Records from a data collection

★ ★ ★

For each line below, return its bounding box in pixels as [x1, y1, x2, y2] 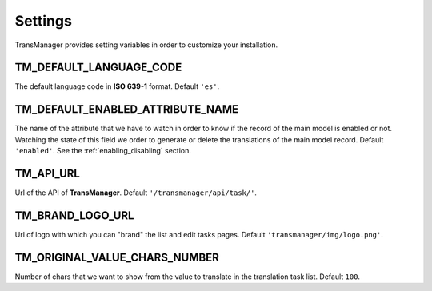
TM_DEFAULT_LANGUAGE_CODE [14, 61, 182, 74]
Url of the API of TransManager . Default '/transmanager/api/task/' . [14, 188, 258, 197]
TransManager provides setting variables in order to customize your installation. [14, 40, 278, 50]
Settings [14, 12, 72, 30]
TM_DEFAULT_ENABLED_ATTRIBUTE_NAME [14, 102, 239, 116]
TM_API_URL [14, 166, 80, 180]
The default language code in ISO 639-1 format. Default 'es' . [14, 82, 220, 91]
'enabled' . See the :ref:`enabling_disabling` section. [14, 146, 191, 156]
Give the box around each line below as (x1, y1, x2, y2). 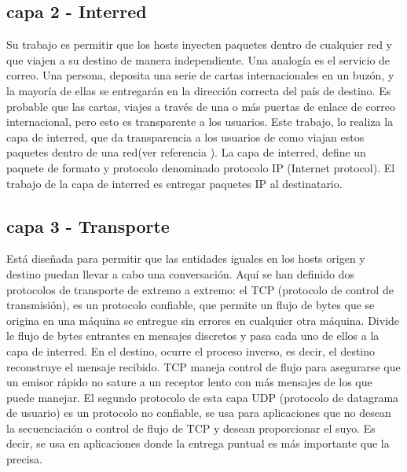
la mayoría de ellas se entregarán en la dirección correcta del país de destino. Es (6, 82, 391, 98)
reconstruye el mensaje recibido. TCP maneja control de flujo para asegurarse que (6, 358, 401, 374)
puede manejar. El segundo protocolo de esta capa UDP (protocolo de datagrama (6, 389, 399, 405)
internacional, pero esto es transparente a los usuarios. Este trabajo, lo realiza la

★ ★ ★

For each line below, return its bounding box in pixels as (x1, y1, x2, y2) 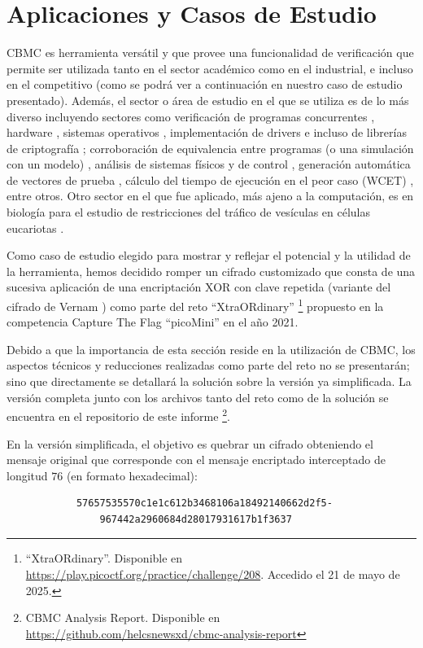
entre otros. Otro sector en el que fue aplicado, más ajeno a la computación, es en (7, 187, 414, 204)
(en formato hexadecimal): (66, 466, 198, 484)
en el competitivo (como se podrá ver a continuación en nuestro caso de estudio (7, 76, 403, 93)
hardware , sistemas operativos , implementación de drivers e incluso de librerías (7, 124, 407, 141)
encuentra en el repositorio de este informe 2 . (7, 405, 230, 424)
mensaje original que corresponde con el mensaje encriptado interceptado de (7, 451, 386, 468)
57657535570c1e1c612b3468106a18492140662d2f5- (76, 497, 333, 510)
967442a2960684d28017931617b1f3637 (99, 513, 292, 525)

★ ★ ★

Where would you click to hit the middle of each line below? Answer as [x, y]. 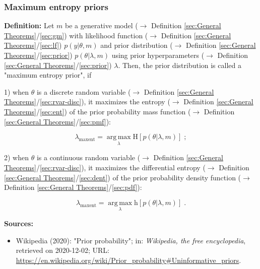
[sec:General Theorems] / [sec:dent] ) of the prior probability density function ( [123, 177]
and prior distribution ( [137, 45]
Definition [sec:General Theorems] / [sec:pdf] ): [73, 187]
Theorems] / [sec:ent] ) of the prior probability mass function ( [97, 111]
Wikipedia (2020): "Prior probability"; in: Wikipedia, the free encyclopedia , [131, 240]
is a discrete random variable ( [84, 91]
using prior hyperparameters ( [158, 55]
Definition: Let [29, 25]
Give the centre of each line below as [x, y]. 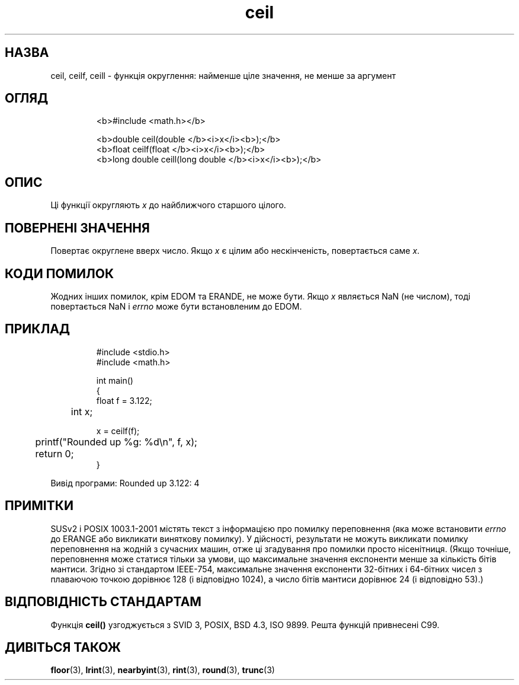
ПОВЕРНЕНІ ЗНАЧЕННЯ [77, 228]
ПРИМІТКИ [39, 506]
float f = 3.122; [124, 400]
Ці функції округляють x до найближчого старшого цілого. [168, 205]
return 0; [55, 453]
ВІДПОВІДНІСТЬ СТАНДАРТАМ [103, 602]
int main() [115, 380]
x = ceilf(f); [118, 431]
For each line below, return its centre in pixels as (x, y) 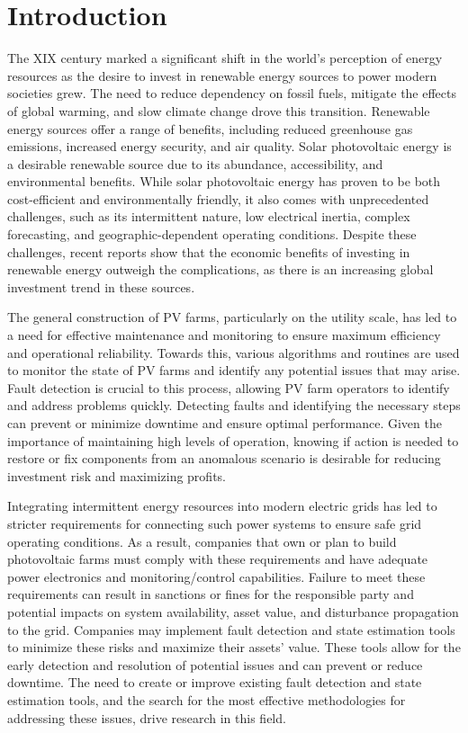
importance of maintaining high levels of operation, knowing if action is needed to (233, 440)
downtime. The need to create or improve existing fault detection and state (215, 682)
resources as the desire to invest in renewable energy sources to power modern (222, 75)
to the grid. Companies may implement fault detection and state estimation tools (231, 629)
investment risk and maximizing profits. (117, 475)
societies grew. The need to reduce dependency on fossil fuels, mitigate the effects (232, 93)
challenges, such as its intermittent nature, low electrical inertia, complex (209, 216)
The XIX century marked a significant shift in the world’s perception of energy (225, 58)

★ ★ ★

Task to complete: Find the line with "TM_DEFAULT_LANGUAGE_CODE [14, 61, 182, 74]" in the data above, and from there retype each line exactly through the line with "internacional, pero esto", skipping the pictures along the way.

Expected output:
TM_DEFAULT_LANGUAGE_CODE [14, 61, 182, 74]
Url of the API of TransManager . Default '/transmanager/api/task/' . [14, 188, 258, 197]
TransManager provides setting variables in order to customize your installation. [14, 40, 278, 50]
Settings [14, 12, 72, 30]
TM_DEFAULT_ENABLED_ATTRIBUTE_NAME [14, 102, 239, 116]
TM_API_URL [14, 166, 80, 180]
The default language code in ISO 639-1 format. Default 'es' . [14, 82, 220, 91]
'enabled' . See the :ref:`enabling_disabling` section. [14, 146, 191, 156]
Give the box around each line below as (x1, y1, x2, y2). 
la mayoría de ellas se entregarán en la dirección correcta del país de destino. Es (6, 82, 391, 98)
reconstruye el mensaje recibido. TCP maneja control de flujo para asegurarse que (6, 358, 401, 374)
puede manejar. El segundo protocolo de esta capa UDP (protocolo de datagrama (6, 389, 399, 405)
internacional, pero esto es transparente a los usuarios. Este trabajo, lo realiza la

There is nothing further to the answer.